### Task statement:
In the entries that follow, the first line to write out is the one containing "clothing sometimes, but", and the last is the one containing "https://www.portkey-archive.org/story/1802 (81, 236)". Reproduce that stretch exactly, with nothing before or after it.

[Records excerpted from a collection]
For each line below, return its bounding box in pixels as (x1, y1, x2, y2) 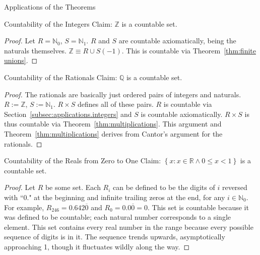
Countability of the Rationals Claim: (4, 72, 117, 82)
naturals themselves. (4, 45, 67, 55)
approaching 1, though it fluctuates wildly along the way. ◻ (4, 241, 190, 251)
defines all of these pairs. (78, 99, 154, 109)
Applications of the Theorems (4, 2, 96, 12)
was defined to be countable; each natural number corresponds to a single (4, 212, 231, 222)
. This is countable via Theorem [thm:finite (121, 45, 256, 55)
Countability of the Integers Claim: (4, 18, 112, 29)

...

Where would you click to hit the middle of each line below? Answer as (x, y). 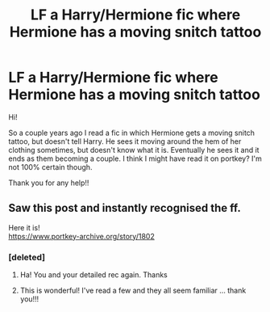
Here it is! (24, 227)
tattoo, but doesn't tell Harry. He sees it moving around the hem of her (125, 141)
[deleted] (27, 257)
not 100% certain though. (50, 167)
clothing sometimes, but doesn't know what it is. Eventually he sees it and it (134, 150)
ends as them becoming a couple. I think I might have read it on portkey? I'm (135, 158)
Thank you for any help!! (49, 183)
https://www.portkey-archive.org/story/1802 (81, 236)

### Answer space:
clothing sometimes, but doesn't know what it is. Eventually he sees it and it (134, 150)
ends as them becoming a couple. I think I might have read it on portkey? I'm (135, 158)
Thank you for any help!! (49, 183)
https://www.portkey-archive.org/story/1802 (81, 236)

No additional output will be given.